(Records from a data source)

_____

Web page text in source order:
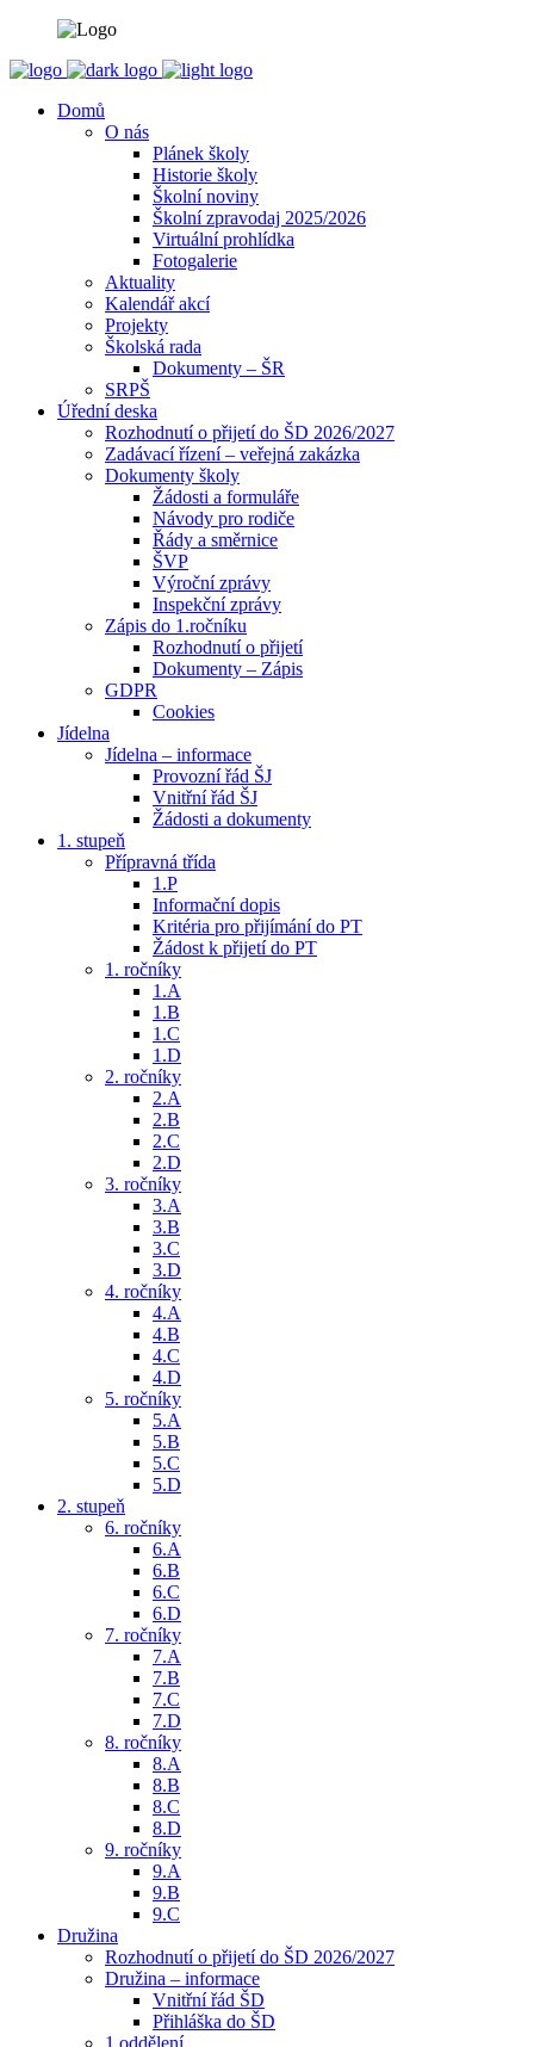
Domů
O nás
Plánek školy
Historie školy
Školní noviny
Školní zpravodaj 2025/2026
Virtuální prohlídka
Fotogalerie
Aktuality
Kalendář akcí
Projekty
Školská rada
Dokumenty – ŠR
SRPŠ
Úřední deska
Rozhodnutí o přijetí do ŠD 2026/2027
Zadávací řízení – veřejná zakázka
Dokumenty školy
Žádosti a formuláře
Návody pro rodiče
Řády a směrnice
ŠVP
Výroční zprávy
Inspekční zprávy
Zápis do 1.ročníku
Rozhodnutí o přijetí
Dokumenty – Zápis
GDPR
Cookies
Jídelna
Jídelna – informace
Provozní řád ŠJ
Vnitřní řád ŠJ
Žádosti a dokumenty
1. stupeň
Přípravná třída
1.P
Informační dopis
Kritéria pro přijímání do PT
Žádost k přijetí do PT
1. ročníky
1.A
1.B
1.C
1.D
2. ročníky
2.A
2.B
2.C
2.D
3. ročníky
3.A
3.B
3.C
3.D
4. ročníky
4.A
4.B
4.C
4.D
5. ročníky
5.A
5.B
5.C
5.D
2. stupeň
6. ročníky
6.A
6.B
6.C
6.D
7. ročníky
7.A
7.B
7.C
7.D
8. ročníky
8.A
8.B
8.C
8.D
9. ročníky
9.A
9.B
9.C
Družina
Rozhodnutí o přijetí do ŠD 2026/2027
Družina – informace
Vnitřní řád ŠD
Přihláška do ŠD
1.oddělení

_____

◆ TASK BRIEF: Print nothing but the lines from the one that contains "Fotogalerie" to the final line of the data, both included, exactly as they read.

◆ ANSWER TO THIS EXERCISE:
Fotogalerie
Aktuality
Kalendář akcí
Projekty
Školská rada
Dokumenty – ŠR
SRPŠ
Úřední deska
Rozhodnutí o přijetí do ŠD 2026/2027
Zadávací řízení – veřejná zakázka
Dokumenty školy
Žádosti a formuláře
Návody pro rodiče
Řády a směrnice
ŠVP
Výroční zprávy
Inspekční zprávy
Zápis do 1.ročníku
Rozhodnutí o přijetí
Dokumenty – Zápis
GDPR
Cookies
Jídelna
Jídelna – informace
Provozní řád ŠJ
Vnitřní řád ŠJ
Žádosti a dokumenty
1. stupeň
Přípravná třída
1.P
Informační dopis
Kritéria pro přijímání do PT
Žádost k přijetí do PT
1. ročníky
1.A
1.B
1.C
1.D
2. ročníky
2.A
2.B
2.C
2.D
3. ročníky
3.A
3.B
3.C
3.D
4. ročníky
4.A
4.B
4.C
4.D
5. ročníky
5.A
5.B
5.C
5.D
2. stupeň
6. ročníky
6.A
6.B
6.C
6.D
7. ročníky
7.A
7.B
7.C
7.D
8. ročníky
8.A
8.B
8.C
8.D
9. ročníky
9.A
9.B
9.C
Družina
Rozhodnutí o přijetí do ŠD 2026/2027
Družina – informace
Vnitřní řád ŠD
Přihláška do ŠD
1.oddělení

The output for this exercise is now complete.